Where the original query used a seq scan and materialize, this now uses a bitmap index scan if there are indexes on signup_date and cancel_date.
In PostgreSQL 9.2 better performance may possibly be gained by adding:
CREATE INDEX account_signup_or_cancel ON accounts(signup_date,cancel_date);
and possibly:
CREATE INDEX account_signup_date_nonnull
ON accounts(signup_date) WHERE (signup_date IS NOT NULL);
CREATE INDEX account_cancel_date_desc_nonnull
ON accounts(cancel_date DESC) WHERE (cancel_date IS NOT NULL);
to allow index-only scans. It's hard to make solid index recommendations without the actual data to test with.

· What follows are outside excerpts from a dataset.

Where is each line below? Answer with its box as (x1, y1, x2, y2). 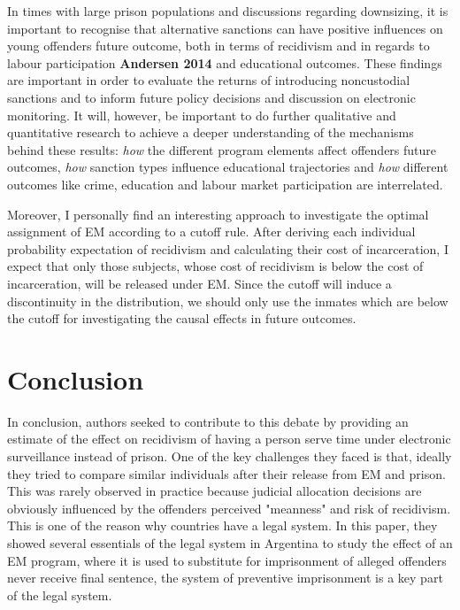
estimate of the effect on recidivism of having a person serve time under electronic (7, 429, 451, 448)
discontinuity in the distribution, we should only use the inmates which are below (7, 291, 448, 310)
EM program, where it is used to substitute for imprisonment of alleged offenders (7, 551, 447, 569)
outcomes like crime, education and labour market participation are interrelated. (7, 174, 443, 193)
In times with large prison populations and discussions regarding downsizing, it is (7, 2, 448, 19)
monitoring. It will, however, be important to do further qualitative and (7, 105, 396, 124)
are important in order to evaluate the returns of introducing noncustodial (7, 71, 410, 89)
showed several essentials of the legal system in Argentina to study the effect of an (7, 533, 453, 552)
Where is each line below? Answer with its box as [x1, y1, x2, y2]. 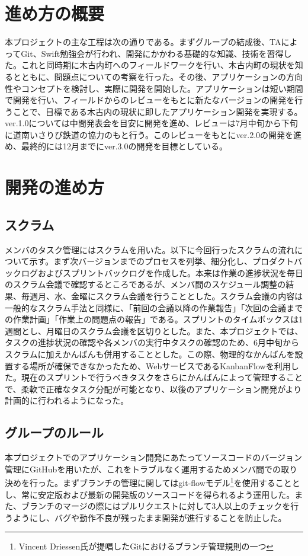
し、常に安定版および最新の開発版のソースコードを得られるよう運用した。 [5, 488, 295, 500]
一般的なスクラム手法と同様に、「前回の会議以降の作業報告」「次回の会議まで [5, 301, 303, 314]
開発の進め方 [5, 175, 105, 199]
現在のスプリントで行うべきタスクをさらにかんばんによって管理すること [21, 371, 303, 384]
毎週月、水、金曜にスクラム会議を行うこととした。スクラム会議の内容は [21, 290, 303, 302]
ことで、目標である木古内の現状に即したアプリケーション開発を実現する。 [12, 105, 303, 117]
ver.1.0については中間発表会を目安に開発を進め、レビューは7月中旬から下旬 [5, 117, 298, 129]
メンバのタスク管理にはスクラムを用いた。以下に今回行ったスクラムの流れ [5, 243, 295, 255]
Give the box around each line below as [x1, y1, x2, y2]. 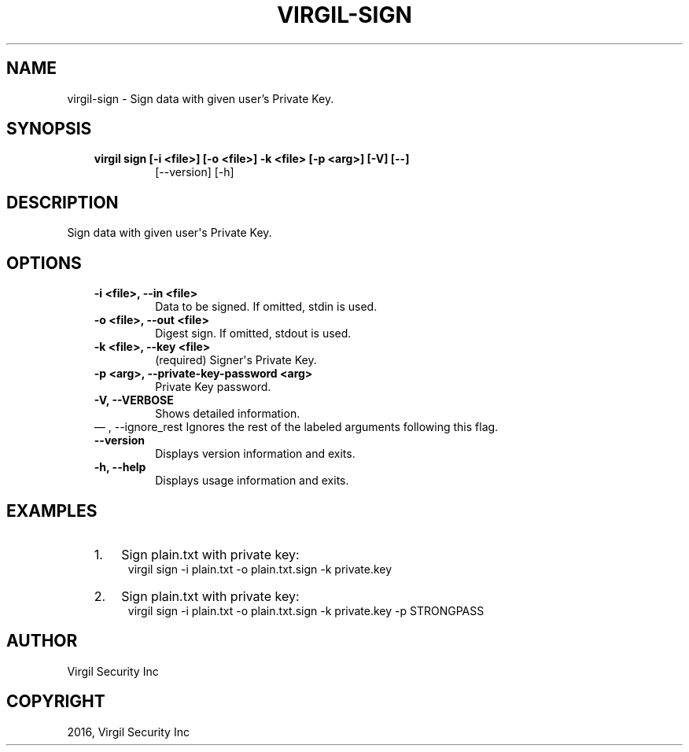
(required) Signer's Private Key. [155, 353, 317, 367]
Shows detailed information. [155, 407, 300, 421]
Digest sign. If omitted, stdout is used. [155, 326, 352, 341]
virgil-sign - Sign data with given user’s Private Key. [67, 91, 334, 105]
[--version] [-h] [155, 165, 234, 179]
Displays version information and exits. [155, 447, 356, 461]
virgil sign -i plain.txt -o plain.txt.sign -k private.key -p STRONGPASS [127, 603, 485, 617]
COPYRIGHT [6, 691, 105, 712]

Alternately, the subquery based approach with improved indexable filter condition:
SELECT m, (
SELECT count(signup_date)
FROM accounts
WHERE signup_date >= m AND signup_date < m + INTERVAL '1' MONTH
) AS n_signups, (
SELECT count(cancel_date)
FROM accounts
WHERE cancel_date >= m AND cancel_date < m + INTERVAL '1' MONTH
) AS n_cancels
FROM generate_series(
(SELECT date_trunc('month',min(signup_date)) FROM accounts),
(SELECT date_trunc('month',greatest(max(signup_date),max(cancel_date))) FROM accounts),
INTERVAL '1' MONTH
) AS m
GROUP BY m
ORDER BY m;
will benefit from ordinary b-tree indexes on signup_date and cancel_date, or from:
CREATE INDEX account_signup_date_nonnull
ON accounts(signup_date) WHERE (signup_date IS NOT NULL);
CREATE INDEX account_cancel_date_nonnull
ON accounts(cancel_date) WHERE (cancel_date IS NOT NULL);
Remember that every index you create imposes a penalty on INSERT and UPDATE performance, and competes with other indexes and help data for cache space. Try to create only indexes that make a big difference and are useful for other queries.